Task to carry out → In the entries that follow, the lines from the one with "artifacts, each organised" through the one with "Hi, welcome to" are the ones to write out, exactly and with both ends included. Nothing else should appear.

Provided records →
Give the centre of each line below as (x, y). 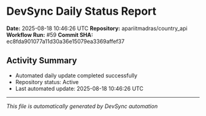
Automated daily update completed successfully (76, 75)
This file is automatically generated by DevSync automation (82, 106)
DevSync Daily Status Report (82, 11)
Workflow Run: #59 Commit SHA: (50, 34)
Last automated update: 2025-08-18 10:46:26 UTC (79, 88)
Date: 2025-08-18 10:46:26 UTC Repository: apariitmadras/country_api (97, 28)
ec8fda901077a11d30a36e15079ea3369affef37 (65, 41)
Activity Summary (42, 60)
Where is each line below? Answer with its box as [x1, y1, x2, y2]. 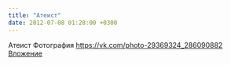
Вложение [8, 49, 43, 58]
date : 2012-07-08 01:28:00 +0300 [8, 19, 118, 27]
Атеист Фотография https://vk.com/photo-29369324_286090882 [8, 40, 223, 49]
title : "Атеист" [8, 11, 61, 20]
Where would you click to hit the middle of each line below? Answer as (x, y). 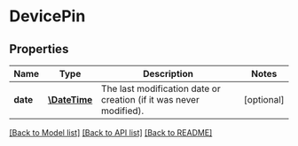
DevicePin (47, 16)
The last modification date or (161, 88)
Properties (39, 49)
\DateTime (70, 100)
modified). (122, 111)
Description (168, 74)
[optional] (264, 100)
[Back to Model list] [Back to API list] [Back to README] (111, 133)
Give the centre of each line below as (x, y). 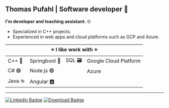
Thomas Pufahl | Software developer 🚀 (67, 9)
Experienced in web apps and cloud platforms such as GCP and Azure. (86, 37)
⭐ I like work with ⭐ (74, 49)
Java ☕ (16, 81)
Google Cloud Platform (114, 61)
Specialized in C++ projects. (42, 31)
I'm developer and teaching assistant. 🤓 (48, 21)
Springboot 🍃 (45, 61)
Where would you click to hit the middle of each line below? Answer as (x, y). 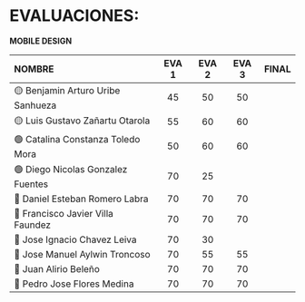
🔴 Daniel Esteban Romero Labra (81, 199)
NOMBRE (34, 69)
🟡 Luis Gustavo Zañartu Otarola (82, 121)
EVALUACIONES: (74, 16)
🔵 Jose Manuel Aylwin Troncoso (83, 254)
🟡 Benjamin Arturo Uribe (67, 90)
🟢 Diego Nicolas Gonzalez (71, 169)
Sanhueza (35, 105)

* * *

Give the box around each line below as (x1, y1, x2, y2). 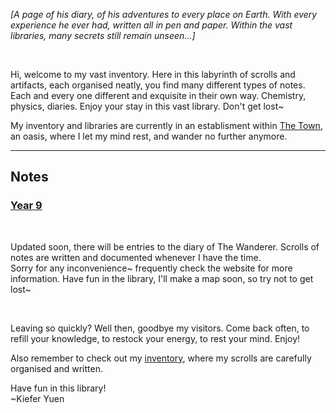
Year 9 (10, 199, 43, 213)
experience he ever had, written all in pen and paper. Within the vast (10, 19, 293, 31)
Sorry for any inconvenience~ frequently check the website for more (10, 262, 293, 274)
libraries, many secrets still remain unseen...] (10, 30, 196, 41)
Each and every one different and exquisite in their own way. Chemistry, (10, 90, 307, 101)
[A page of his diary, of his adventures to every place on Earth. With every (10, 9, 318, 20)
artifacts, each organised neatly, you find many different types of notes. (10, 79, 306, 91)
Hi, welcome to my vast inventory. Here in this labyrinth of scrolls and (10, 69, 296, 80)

==

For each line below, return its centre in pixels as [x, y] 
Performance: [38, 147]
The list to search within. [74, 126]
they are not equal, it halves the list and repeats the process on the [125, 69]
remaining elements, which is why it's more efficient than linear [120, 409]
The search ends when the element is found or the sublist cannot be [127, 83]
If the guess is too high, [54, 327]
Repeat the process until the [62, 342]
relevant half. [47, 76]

Answer box →
artifacts, each organised neatly, you find many different types of notes. (10, 79, 306, 91)
Hi, welcome to my vast inventory. Here in this labyrinth of scrolls and (10, 69, 296, 80)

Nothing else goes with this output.